Department of Pharmaceutical Chemistry, University of California, San Francisco, San Francisco, California 94158, United States.
Program in Biophysics, University of California, San Francisco, San Francisco, California 94158, United States.
J Chem Inf Model. 2024 Oct 14;64(19):7398-7408. doi: 10.1021/acs.jcim.4c00683. Epub 2024 Oct 3.

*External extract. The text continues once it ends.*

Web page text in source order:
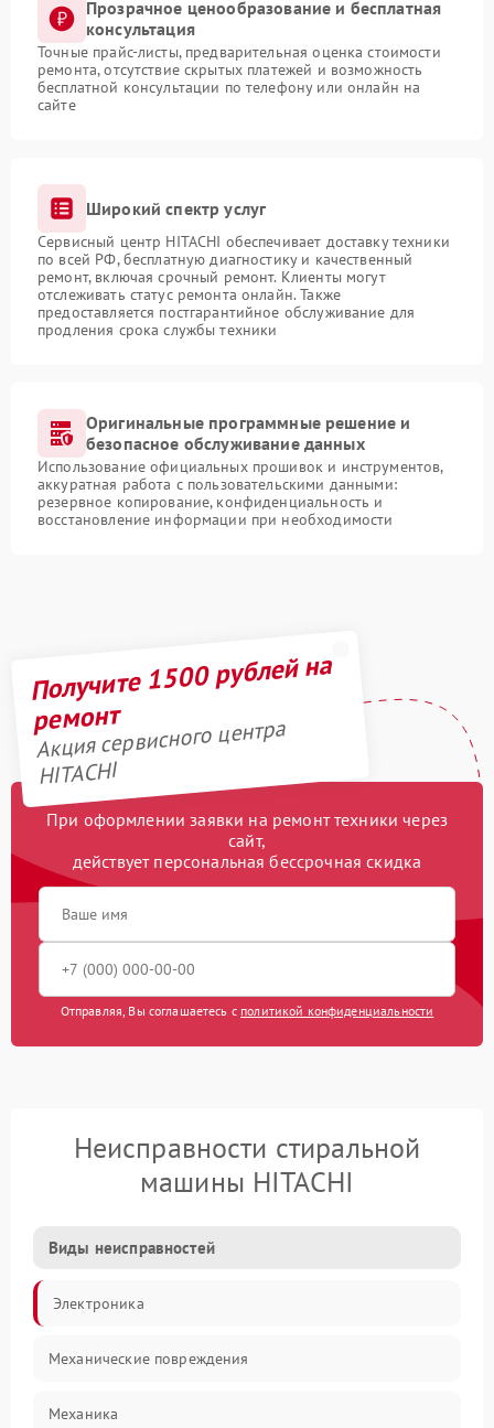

Make-on-demand chemical libraries have drastically increased the reach of molecular docking, with the enumerated ready-to-dock ZINC-22 library approaching 6.4 billion molecules (July 2024). While ever-growing libraries result in better-scoring molecules, the computational resources required to dock all of ZINC-22 make this endeavor infeasible for most. Here, we organize and traverse chemical space with hierarchical navigable small-world graphs, a method we term retrieval augmented docking (RAD). RAD recovers most virtual actives, despite docking only a fraction of the library. Furthermore, RAD is protein-agnostic, supporting additional docking campaigns without additional computational overhead. In depth, we assess RAD on published large-scale docking campaigns against D4 and AmpC spanning 99.5 million and 138 million molecules, respectively. RAD recovers 95% of DOCK virtual actives for both targets after evaluating only 10% of the libraries. In breadth, RAD shows widespread applicability against 43 DUDE-Z proteins, evaluating 50.3 million associations. On average, RAD recovers 87% of virtual actives while docking 10% of the library without sacrificing chemical diversity.
按需定制的化学文库极大地扩展了分子对接的应用范围,其中枚举的可对接 ZINC-22 文库已接近 64 亿个分子(2024 年 7 月)。尽管不断增长的文库可以得到更好的评分分子,但对接整个 ZINC-22 文库所需的计算资源使得大多数人都无法实现这一目标。在这里,我们使用分层可导航小世界图对化学空间进行组织和遍历,我们将这种方法称为检索增强对接(RAD)。RAD 恢复了大多数虚拟活性分子,尽管只对接了文库的一小部分。此外,RAD 是与蛋白质无关的,可以支持额外的对接活动,而不会增加额外的计算开销。在深度方面,我们评估了 RAD 在针对 D4 和 AmpC 的已发表的大规模对接活动中的表现,这两个靶标分别涵盖了 9950 万个和 1.38 亿个分子。RAD 在评估文库的 10%后,对这两个靶标都恢复了 95%的 DOCK 虚拟活性分子。在广度方面,RAD 显示了对 43 个 DUDE-Z 蛋白的广泛适用性,评估了 5030 万个关联。平均而言,RAD 在对接文库的 10%的情况下,恢复了 87%的虚拟活性分子,而不会牺牲化学多样性。